东宫显德殿的书房里,灯火也还亮着。
太子杨俨已经换下了外袍,只穿着一身素白的中衣,外面松松披了件墨蓝色的氅衣。
他没有睡,而是坐在书案后,手里拿着一卷书,却半晌没有翻动一页。
他的目光有些失焦,脑子里反复回想着父皇今晚说的话。
“……驾驭臣下,尤其是驾驭李世民这等心高气傲、才华卓越又曾为敌首的臣子,是你必须学会的本事。”
“……若你觉得自己能驾驭得了他,能让他真心为大隋效力,那便可用。若你觉得驾驭不了,心中不安……朕会废去他一切身份,贬为庶民,放他离开洛阳,任他自生自灭……”
父皇把选择权交给了他。
这既是一种信任,也是一种考验。
杨俨心里很乱。
他想起小时候的李世民。
那时候他刚被立为太子不久,还是个有些怯生生的孩子。
李世民比他大几岁,已经是少年郎模样,骑马射箭,样样出色。
在东宫的演武场上,李世民手把手教他拉弓,耐心地纠正他的姿势,从未因他射不中靶心而嘲笑。
有一次,他失手把箭射歪,差点伤到旁边伺候的小宦官,是李世民眼疾手快,一把将他拉开,自己胳膊上却被箭簇划了一道口子。
血渗出来,染红了衣袖,李世民却只是笑笑说“无妨”,还安慰吓傻了的他。
那样的世民哥哥,怎么会变成后来那个统领千军万马、与父皇在长安城下对峙的秦王?
杨俨的手指无意识地抠着书卷的边缘。
人都是会变的,身份变了,立场变了,做的事自然也就不同。
父皇说得对,如今李家已灭,李世民失去了所有的依凭。
一个庶民李世民,就算有天大的本事,又能如何?
可是……真的要去看他吗?
见了面,该说什么?以什么身份?是居高临下的太子,还是……记忆里那个需要他保护的弟弟?
杨俨烦躁地揉了揉眉心。
他发现自己竟然有些害怕去见李世民。
不是怕他对自己不利——东宫守卫森严,一个没有兵权的俘虏能做什么?
他是怕看到李世民眼中的恨意,或者……更怕看到那双曾经明亮的眼睛里,只剩下灰败和绝望。
“殿下,夜深了,该歇息了。”一名贴身内侍轻手轻脚地进来,低声提醒。
杨俨回过神,看了一眼滴漏,已经是子时三刻了。
“嗯。”他应了一声,放下书卷,却没有立刻起身,而是问道,“关押李世民的地方,安排好了吗?”

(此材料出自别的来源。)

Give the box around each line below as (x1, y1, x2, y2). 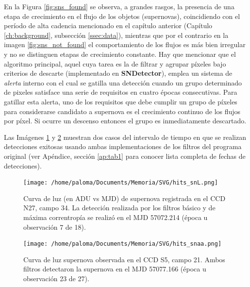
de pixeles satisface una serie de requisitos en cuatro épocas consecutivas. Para (4, 87, 237, 97)
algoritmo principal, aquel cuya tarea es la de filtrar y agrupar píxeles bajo (4, 58, 226, 68)
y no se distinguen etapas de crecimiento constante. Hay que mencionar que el (4, 49, 236, 59)
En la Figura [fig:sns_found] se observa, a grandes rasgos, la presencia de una (4, 1, 234, 11)
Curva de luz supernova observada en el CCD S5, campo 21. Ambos (23, 254, 225, 264)
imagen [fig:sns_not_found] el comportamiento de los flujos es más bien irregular (4, 39, 246, 50)
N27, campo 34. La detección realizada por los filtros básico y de (23, 203, 216, 213)
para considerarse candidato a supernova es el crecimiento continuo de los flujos (4, 106, 241, 116)
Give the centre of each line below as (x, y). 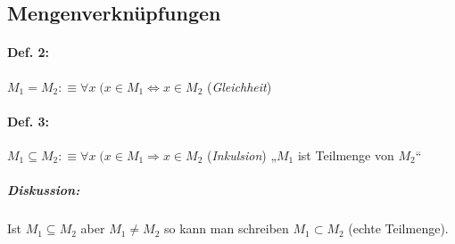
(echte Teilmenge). (398, 228)
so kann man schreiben (227, 228)
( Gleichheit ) (239, 86)
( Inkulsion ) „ (242, 155)
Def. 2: (28, 52)
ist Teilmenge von (346, 155)
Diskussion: (44, 190)
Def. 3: (28, 121)
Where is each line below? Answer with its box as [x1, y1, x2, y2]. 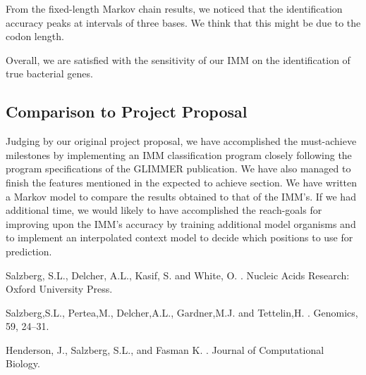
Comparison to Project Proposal [6, 101, 248, 122]
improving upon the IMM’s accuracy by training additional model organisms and [6, 216, 356, 231]
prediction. [6, 243, 52, 258]
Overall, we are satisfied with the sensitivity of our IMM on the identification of [6, 52, 350, 67]
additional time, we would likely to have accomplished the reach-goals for [6, 203, 322, 217]
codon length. [6, 29, 64, 44]
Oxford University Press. [6, 281, 113, 296]
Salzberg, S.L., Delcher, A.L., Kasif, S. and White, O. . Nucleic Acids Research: [6, 267, 350, 282]
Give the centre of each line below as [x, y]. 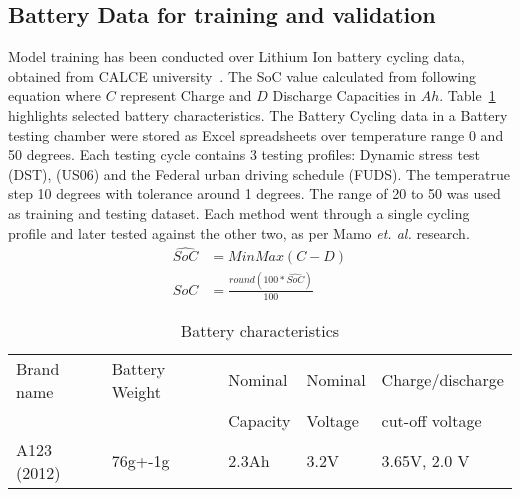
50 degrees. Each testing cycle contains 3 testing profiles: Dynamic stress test [244, 154]
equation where [54, 95]
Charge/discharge [442, 380]
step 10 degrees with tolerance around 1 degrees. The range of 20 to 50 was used [254, 193]
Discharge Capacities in [344, 95]
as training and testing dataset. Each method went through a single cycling [239, 212]
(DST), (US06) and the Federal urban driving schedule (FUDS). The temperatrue [259, 173]
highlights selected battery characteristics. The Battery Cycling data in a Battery [258, 114]
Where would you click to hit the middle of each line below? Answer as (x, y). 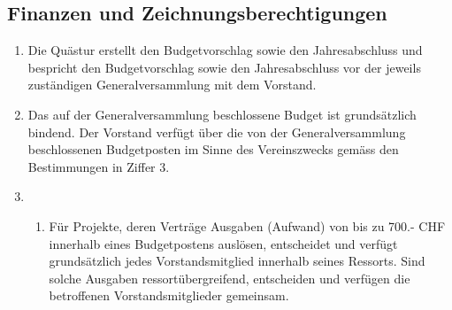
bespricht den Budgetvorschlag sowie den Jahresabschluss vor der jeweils (224, 67)
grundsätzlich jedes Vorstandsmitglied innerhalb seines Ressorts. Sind (237, 261)
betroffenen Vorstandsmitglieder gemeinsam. (169, 295)
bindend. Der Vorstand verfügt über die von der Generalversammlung (217, 132)
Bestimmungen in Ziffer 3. (99, 166)
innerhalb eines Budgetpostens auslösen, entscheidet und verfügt (223, 243)
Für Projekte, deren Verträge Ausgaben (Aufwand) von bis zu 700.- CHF (247, 225)
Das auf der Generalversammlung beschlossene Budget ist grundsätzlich (222, 114)
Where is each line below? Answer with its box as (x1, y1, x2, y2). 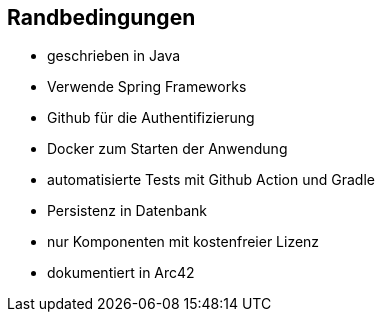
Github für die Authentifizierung (47, 109, 255, 127)
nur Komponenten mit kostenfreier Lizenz (47, 233, 320, 251)
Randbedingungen (7, 5, 196, 30)
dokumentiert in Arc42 (47, 264, 195, 282)
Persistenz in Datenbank (47, 202, 207, 220)
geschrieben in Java (47, 47, 181, 65)
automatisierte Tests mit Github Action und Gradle (47, 171, 375, 189)
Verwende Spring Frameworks (47, 78, 247, 96)
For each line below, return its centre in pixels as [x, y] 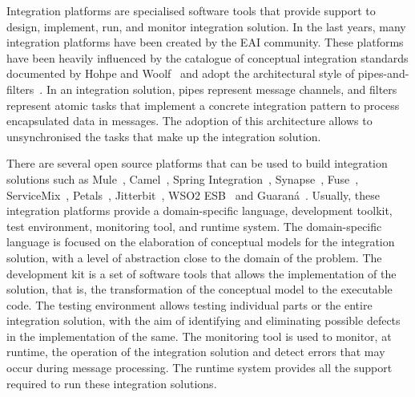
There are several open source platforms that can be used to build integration [197, 163]
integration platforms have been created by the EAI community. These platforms [205, 42]
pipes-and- [383, 73]
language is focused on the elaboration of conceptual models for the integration [201, 242]
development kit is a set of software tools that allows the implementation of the [201, 273]
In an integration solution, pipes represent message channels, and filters [222, 89]
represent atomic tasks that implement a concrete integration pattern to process [203, 105]
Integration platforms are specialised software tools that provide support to [191, 10]
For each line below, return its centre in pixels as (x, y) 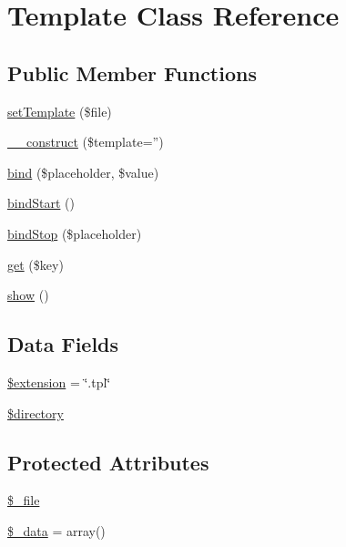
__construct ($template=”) (86, 142)
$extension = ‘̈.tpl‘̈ (59, 382)
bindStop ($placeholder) (75, 233)
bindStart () (41, 203)
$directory (36, 413)
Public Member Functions (132, 72)
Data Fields (63, 344)
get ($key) (36, 264)
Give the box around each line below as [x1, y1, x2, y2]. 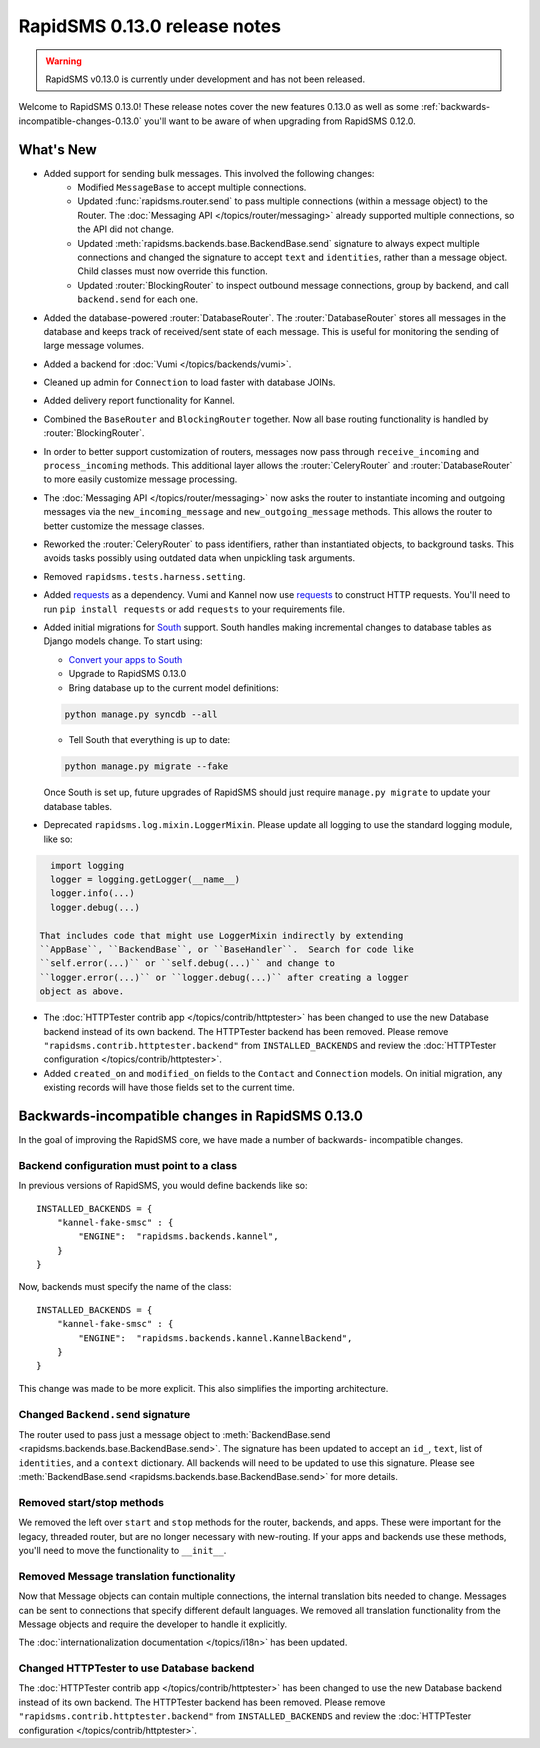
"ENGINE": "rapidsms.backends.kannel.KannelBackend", [78, 1332, 353, 1344]
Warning [45, 55, 82, 67]
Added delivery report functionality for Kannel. [43, 395, 235, 407]
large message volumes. [43, 340, 145, 352]
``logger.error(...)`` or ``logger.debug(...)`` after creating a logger [39, 971, 409, 983]
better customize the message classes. [43, 520, 205, 532]
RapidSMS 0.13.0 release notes [18, 15, 282, 37]
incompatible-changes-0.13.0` [18, 115, 142, 127]
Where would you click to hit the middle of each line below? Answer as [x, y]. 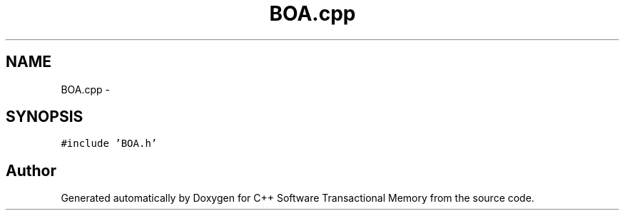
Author [31, 170]
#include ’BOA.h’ [109, 144]
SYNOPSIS [45, 117]

“回殿下,按陛下口谕,已安排在皇城西侧的‘听雨轩’。那里原本是先帝闲暇时读书的别院,清静,离各处衙门也远。已经派了一队御林军在外围值守,里面伺候的也是可靠的老内侍。”内侍详细禀报道。
听雨轩……杨俨知道那个地方。
院子不大,但有花有树,还有个小池塘,环境确实清幽。
父皇把他安置在那里,而非天牢或条件恶劣的囚室,这本身就已经是一种姿态了。
“李元霸呢?”杨俨又问。
“太医署专门辟出了一处僻静的院落,有医官和粗使仆役日夜轮值照看。伤势……据说恢复得很慢,人大多时候昏睡着。”
杨俨点了点头。
“明日……不,后日吧。后日上午,若是无事,你随我去一趟听雨轩。”
内侍愣了一下,显然有些意外,但立刻躬身道:“是,奴婢记下了。”
杨俨站起身,走到窗边,推开一扇窗户。
夜风带着凉意扑面而来,让他混沌的脑子清醒了些。
他望着西边夜空下那片朦胧的、属于皇城西侧的建筑轮廓。
后天……去见见他吧。
无论如何,总该有个了断。
是骡子是马,总得拉出来遛遛。
父皇把这个难题交给他,他就必须面对。
…………
皇城西侧,听雨轩。
这处院落不大,但布局精巧。
正房三间,左右各有厢房。
院子里种着几丛翠竹,在秋风中发出沙沙的轻响。
角落里还有个小池塘,水面飘着几片枯黄的荷叶,月光洒在上面,泛着粼粼的冷光。
正房中间的屋子里,还亮着灯。
李世民没有睡。
他换上了一身干净的青色布袍,料子普通,但浆洗得挺括。
头发用一根木簪绾着,脸上胡茬刮得干干净净。
屋子里陈设简单,一床一榻一桌一椅,还有个小小的书架,上面零星摆着几本书,都是最常见的经史子集。
他坐在桌前,手里也拿着一卷书,是《史记》。
烛光将他的影子投在墙壁上,显得有些孤寂。
来到洛阳,住进这所看似雅致、实则与囚笼无异的院子,已经两天了。
除了送饭送水的哑巴老内侍,和门外那些如同木头桩子般肃立的御林军士兵,他没有见过任何人,也没有得到任何关于外面、关于父亲兄弟、关于长安的消息。
这章没有结束,请点击下一页继续阅读!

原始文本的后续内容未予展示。